那种大嗓门的豪爽劲儿也没了,取而代之的是一脸的凝重。
“你是说那个把手绞进机器里的小伙子?”
赵志刚叹了口气,不再跟周逸尘打哈哈。
他转身从背后的铁皮柜子里抽出一个牛皮纸袋。
那里面装着X光片和病历。
他把片子插在了看片灯上,打开了开关。
惨白的光透过来,黑白分明的骨骼影像显露无遗。
赵志刚拿起一支红蓝铅笔,指着片子上那一团模糊的阴影。
“逸尘,咱俩都是当医生的,我不跟你整虚的。”
“你看这儿。”
赵志刚手里的笔尖在片子上画了个圈。
“这几根掌骨,全碎了。”
“就像个掉在地上的瓷碗,摔得稀巴烂。”
“我刚才跟下面的人发火,就是为了这个。”
“明天上了手术台,我得像拼图一样,把这些碎骨头渣子一点点拼回去,再用钢针固定住。”
说到这,他顿了顿,语气里透着无奈。
“但这只是最简单的骨头问题。”
“就算我手艺好,全都给接上了,长好了,这关节以后能不能动,还得两说。”
周逸尘盯着片子,眉头也微微皱了起来。
情况确实比他想象的还要糟糕。
赵志刚把手里的笔扔在桌子上,发出清脆的响声。
“这还不是最要命的。”
他又从那一堆病历里翻出一张检查单,推到周逸尘面前。
“要命的是神经。”
“正中神经和尺神经,挫伤得一塌糊涂。”
赵志刚指了指自己的手腕和手掌连接的地方。
“这东西最娇气,你也知道。”
“咱们现在的条件,除了给他打点维生素B,剩下的基本就是听天由命,靠它自己长。”
“可要是长不好,这手以后就是个摆设。”
“没知觉,没力气,拿不住东西。

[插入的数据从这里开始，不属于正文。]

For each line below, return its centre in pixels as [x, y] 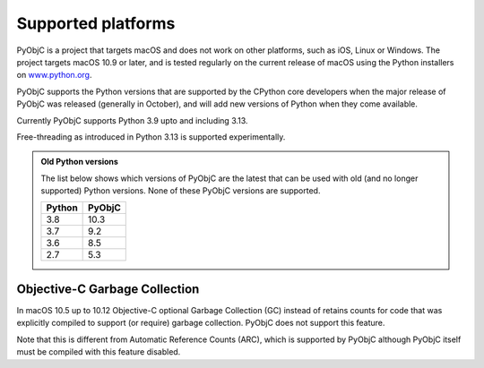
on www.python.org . [54, 75]
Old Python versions [79, 162]
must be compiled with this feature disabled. [99, 352]
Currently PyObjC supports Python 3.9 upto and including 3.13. [132, 120]
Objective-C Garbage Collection [108, 289]
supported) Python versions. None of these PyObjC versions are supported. [181, 191]
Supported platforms [96, 23]
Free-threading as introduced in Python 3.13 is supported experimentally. [151, 137]
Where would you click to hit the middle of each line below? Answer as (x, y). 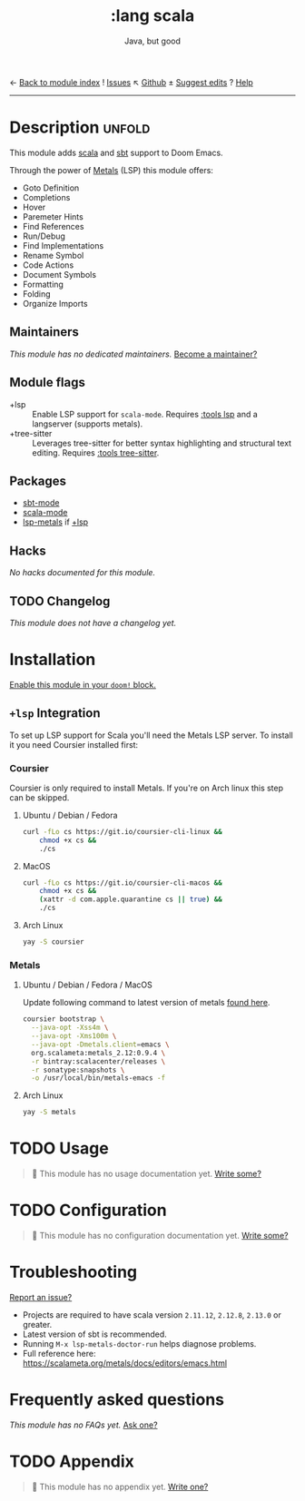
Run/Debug (44, 236)
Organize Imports (55, 303)
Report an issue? (41, 1297)
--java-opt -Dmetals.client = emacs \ (100, 1045)
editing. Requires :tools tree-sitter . (96, 452)
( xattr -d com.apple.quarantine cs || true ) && (131, 899)
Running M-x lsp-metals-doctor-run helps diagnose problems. (139, 1343)
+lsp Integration (55, 713)
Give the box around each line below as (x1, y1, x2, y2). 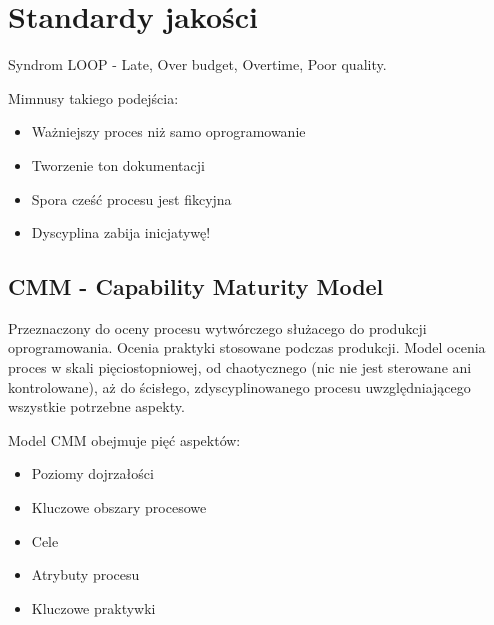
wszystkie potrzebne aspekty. (8, 396, 185, 417)
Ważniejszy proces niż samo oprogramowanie (31, 121, 306, 142)
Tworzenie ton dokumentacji (31, 154, 205, 175)
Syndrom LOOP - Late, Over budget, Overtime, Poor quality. (8, 54, 387, 75)
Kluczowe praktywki (31, 597, 156, 618)
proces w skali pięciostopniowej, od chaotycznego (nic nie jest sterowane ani (8, 357, 472, 378)
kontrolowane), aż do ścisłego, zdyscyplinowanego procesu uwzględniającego (8, 376, 471, 397)
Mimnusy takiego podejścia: (8, 87, 179, 108)
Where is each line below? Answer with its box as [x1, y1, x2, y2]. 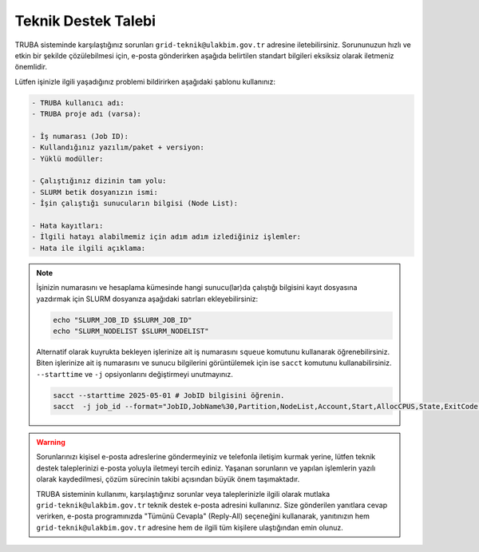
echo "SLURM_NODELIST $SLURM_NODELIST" [53, 326, 209, 336]
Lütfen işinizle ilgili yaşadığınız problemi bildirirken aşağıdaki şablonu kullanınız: [14, 77, 275, 86]
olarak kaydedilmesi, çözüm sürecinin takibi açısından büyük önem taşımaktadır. [36, 475, 300, 484]
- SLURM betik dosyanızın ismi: [31, 188, 159, 197]
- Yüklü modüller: [31, 154, 104, 163]
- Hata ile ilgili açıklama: [31, 244, 146, 252]
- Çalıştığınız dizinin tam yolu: [31, 177, 167, 185]
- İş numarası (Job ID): [31, 132, 129, 141]
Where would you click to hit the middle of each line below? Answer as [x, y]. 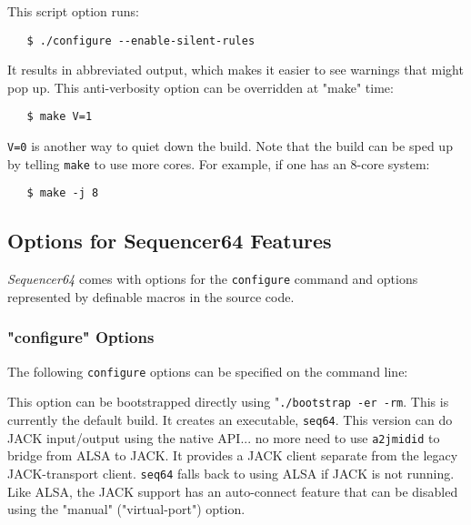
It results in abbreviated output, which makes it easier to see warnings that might [235, 70]
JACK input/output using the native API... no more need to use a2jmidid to [224, 437]
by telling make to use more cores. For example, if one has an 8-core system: [219, 163]
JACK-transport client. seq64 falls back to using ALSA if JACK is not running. [231, 473]
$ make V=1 [60, 117]
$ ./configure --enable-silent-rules [141, 40]
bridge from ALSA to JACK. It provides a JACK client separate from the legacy [233, 455]
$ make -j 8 [63, 193]
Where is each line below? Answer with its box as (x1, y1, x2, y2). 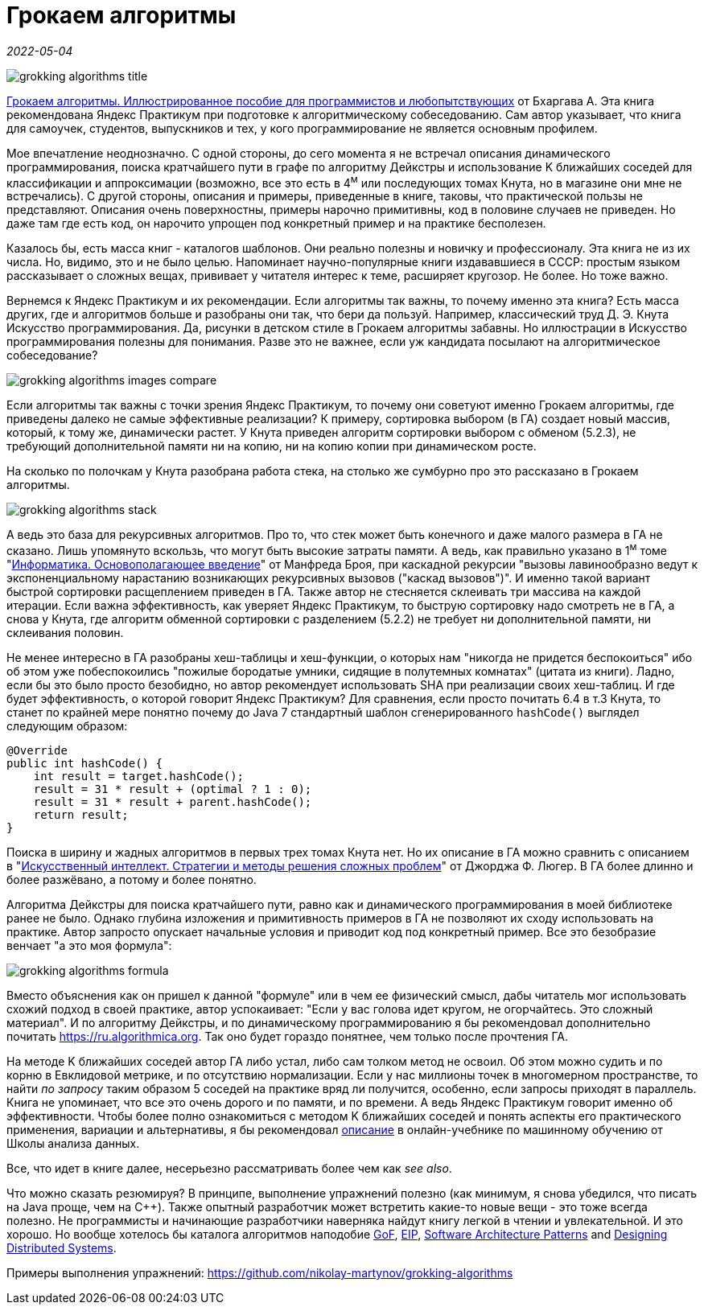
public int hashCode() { (6, 757, 163, 771)
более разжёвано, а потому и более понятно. (6, 873, 257, 887)
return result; (33, 808, 129, 822)
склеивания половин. (6, 626, 124, 640)
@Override (6, 744, 68, 758)
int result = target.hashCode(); (33, 770, 245, 783)
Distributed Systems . (6, 1241, 117, 1256)
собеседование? (6, 348, 98, 363)
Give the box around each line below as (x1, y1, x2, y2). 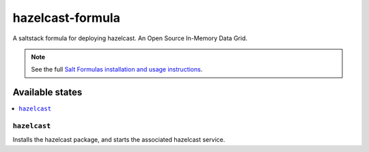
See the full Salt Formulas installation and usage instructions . (31, 65, 203, 74)
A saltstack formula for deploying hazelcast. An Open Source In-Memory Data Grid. (12, 34, 247, 42)
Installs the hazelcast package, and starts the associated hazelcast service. (12, 136, 225, 144)
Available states (12, 87, 83, 98)
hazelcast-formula (12, 10, 121, 25)
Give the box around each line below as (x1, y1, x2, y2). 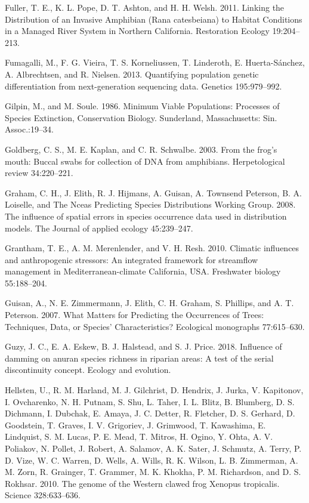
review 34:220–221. (5, 166, 73, 179)
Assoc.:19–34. (5, 123, 54, 135)
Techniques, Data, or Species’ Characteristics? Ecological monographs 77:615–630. (5, 320, 305, 332)
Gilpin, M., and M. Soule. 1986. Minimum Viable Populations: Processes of (5, 100, 280, 112)
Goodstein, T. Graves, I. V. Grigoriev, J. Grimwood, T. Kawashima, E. (5, 418, 266, 431)
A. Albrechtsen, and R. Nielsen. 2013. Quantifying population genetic (5, 67, 259, 80)
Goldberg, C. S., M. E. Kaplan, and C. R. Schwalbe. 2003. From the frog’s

”
“时间长了,肌肉一萎缩,那就是个典型的‘鸡爪子’手。”
周逸尘没说话,只是静静地听着。
他是中医出身,同时也懂西医,自然知道赵志刚说的都是事实。
在这个年代,显微外科还在起步阶段,神经修复是个世界级的难题。
赵志刚似乎是说到了痛处,从兜里掏出一盒不带过滤嘴的大前门,想抽,看了看周逸尘,又给塞了回去。
“还有个麻烦事。”
他伸出自己的大手,虚空比划了一下。
“现在那只手肿得跟个发面馒头似的,血运只能说是勉强维持。”
“肿得这么厉害,里面的肌腱肯定受影响。”
“这就跟咱们自行车的刹车线生锈了一样。”
“时间久了,肌腱和周围的组织粘在一起,成了一坨死肉。”
“到时候,就算神经侥幸长好了,手也动不了,僵住了。”
说完这些,赵志刚整个人往椅背上一靠。
那把老旧的木椅子发出嘎吱的声音。
办公室里陷入了短暂的沉默。
只能听见走廊里偶尔传来的脚步声。
赵志刚看着周逸尘,眼神里没有半点隐瞒,全是坦诚。
“逸尘,我就不瞒你了。”
“以咱们医院现在的手段,哪怕我拼了这条老命……”
他伸出一根手指,在桌子上重重地点了两下。
“我能保住他这只手不烂掉,不用截肢。”
“这已经是我能做到的极限了。”
“但是……”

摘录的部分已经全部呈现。